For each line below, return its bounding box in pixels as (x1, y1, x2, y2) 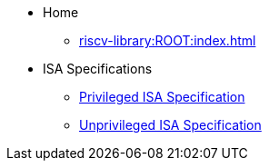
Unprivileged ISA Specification (79, 117, 262, 133)
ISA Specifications (43, 61, 153, 76)
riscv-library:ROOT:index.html (79, 33, 256, 48)
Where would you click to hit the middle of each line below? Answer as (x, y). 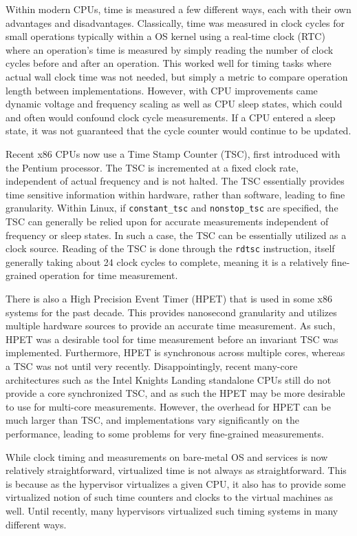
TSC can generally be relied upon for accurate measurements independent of (167, 221)
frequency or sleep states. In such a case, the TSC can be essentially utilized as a (176, 235)
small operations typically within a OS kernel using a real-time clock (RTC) (165, 36)
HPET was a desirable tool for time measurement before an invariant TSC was (172, 339)
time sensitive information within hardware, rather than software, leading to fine (175, 194)
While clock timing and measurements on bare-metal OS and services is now (167, 456)
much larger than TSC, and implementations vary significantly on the (152, 420)
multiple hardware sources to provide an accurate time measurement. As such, (171, 326)
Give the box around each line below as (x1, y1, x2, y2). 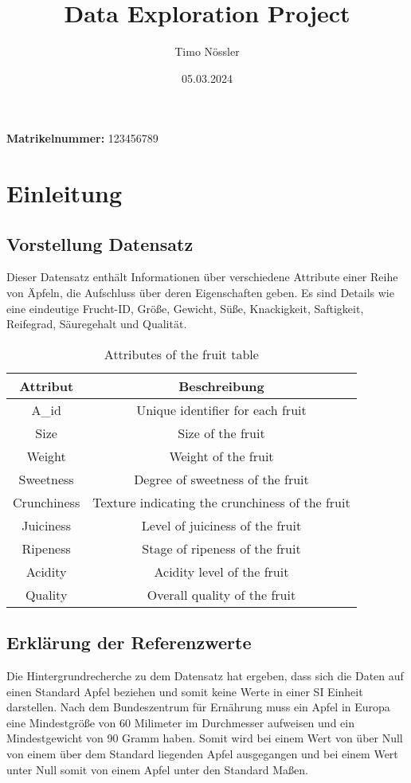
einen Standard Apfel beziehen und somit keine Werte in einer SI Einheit (6, 683, 363, 699)
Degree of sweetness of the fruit (134, 469, 309, 488)
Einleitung (6, 177, 123, 209)
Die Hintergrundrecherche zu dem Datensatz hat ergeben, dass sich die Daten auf (6, 668, 404, 684)
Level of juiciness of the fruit (141, 515, 302, 534)
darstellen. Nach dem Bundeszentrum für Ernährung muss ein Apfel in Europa (6, 699, 390, 715)
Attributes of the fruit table (104, 344, 259, 363)
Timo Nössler (174, 43, 240, 60)
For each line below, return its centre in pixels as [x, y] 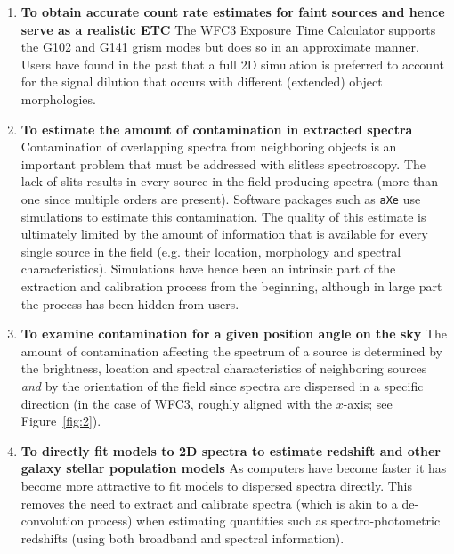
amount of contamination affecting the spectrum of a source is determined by [232, 350]
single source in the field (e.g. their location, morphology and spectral [211, 251]
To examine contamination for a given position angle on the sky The [234, 334]
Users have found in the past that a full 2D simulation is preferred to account [232, 64]
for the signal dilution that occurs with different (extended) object [202, 81]
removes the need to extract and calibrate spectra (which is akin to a [209, 503]
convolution [53, 521]
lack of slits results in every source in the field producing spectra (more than [229, 181]
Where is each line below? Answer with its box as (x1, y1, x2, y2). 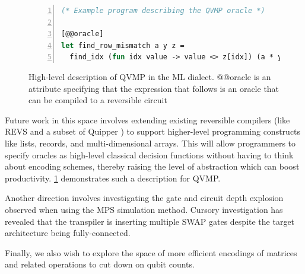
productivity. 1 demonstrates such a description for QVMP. (5, 171, 221, 184)
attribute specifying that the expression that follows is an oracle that (28, 82, 279, 94)
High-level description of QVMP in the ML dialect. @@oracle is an (28, 70, 271, 82)
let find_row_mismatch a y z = (61, 41, 185, 50)
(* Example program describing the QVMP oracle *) (61, 7, 265, 15)
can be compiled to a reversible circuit (28, 94, 167, 106)
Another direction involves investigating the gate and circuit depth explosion (5, 192, 284, 204)
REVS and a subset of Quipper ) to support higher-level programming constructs (5, 125, 301, 138)
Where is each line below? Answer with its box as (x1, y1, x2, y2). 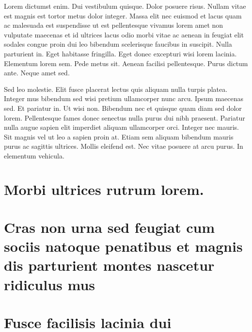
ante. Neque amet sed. (4, 68, 70, 78)
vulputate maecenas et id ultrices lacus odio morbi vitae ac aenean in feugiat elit (4, 29, 244, 39)
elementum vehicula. (4, 150, 64, 160)
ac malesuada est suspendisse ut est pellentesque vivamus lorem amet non (4, 20, 223, 30)
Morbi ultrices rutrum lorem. (4, 179, 204, 199)
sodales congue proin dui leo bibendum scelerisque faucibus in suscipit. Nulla (4, 39, 232, 49)
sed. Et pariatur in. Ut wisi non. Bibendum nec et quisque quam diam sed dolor (4, 103, 242, 113)
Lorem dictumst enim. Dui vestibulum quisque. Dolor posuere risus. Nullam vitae (4, 1, 246, 11)
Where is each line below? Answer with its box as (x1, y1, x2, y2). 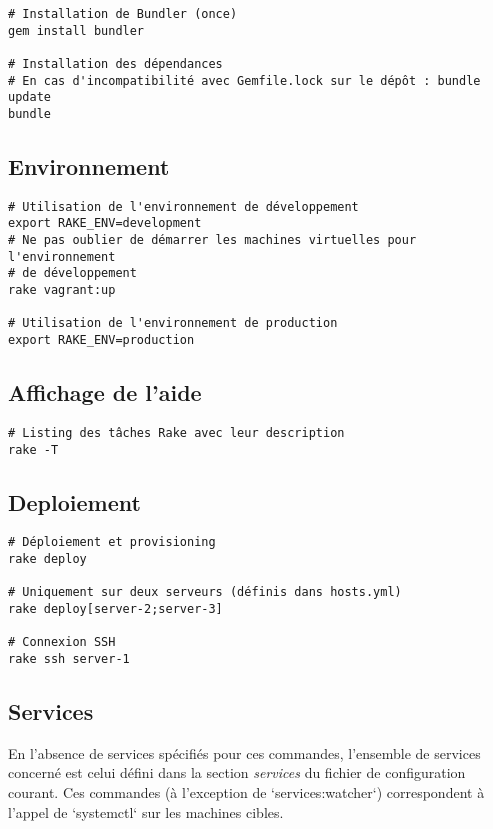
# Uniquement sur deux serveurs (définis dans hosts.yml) (8, 585, 402, 600)
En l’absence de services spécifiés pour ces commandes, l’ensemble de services (8, 742, 481, 763)
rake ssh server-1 (8, 652, 130, 667)
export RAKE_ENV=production (8, 333, 195, 348)
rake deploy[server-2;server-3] (8, 602, 223, 617)
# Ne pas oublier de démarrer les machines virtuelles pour (8, 233, 417, 248)
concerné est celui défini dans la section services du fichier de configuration (8, 762, 466, 783)
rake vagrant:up (8, 283, 116, 298)
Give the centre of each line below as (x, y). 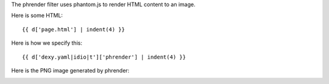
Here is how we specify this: (47, 43)
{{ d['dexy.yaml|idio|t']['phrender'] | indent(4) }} (104, 57)
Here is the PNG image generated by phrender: (70, 70)
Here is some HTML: (37, 16)
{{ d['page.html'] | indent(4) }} (73, 29)
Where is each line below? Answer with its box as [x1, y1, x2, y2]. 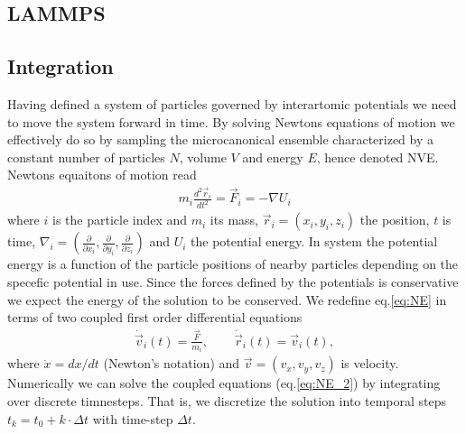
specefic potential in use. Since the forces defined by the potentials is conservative [7, 272, 459, 291]
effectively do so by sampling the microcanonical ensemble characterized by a [7, 130, 434, 149]
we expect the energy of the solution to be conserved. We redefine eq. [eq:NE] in [7, 290, 447, 309]
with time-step [92, 409, 173, 428]
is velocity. [340, 354, 399, 373]
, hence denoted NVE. [316, 147, 439, 166]
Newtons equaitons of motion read [7, 165, 197, 184]
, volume [179, 147, 227, 166]
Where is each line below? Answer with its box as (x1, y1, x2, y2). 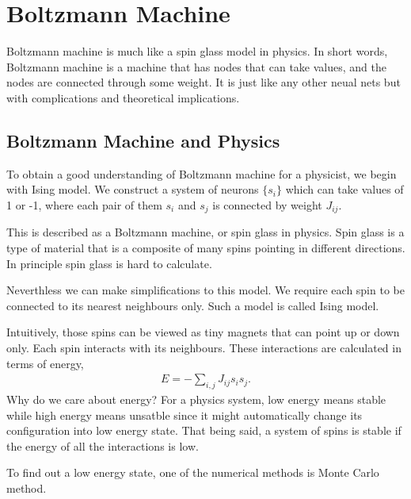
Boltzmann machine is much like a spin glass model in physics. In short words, (6, 43, 388, 59)
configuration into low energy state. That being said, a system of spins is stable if (6, 422, 401, 439)
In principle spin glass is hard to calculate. (6, 255, 212, 271)
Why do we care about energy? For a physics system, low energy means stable (6, 390, 386, 407)
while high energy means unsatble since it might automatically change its (6, 406, 363, 423)
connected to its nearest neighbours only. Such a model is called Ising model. (6, 297, 379, 313)
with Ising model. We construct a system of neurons (6, 181, 259, 198)
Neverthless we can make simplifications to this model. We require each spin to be (6, 282, 405, 298)

■ ■ ■ ■

#### [Assignment]
Exact copy, pictures excluded: repeat the lines from the top of the material through the line with "much larger than".

#### [The completed task]
For each line below, return its bounding box in pixels as (x1, y1, x2, y2) 
Unprivileged ISA Specification (79, 117, 262, 133)
ISA Specifications (43, 61, 153, 76)
riscv-library:ROOT:index.html (79, 33, 256, 48)
Where would you click to hit the middle of each line below? Answer as (x, y). 
TSC can generally be relied upon for accurate measurements independent of (167, 221)
frequency or sleep states. In such a case, the TSC can be essentially utilized as a (176, 235)
small operations typically within a OS kernel using a real-time clock (RTC) (165, 36)
HPET was a desirable tool for time measurement before an invariant TSC was (172, 339)
time sensitive information within hardware, rather than software, leading to fine (175, 194)
While clock timing and measurements on bare-metal OS and services is now (167, 456)
much larger than TSC, and implementations vary significantly on the (152, 420)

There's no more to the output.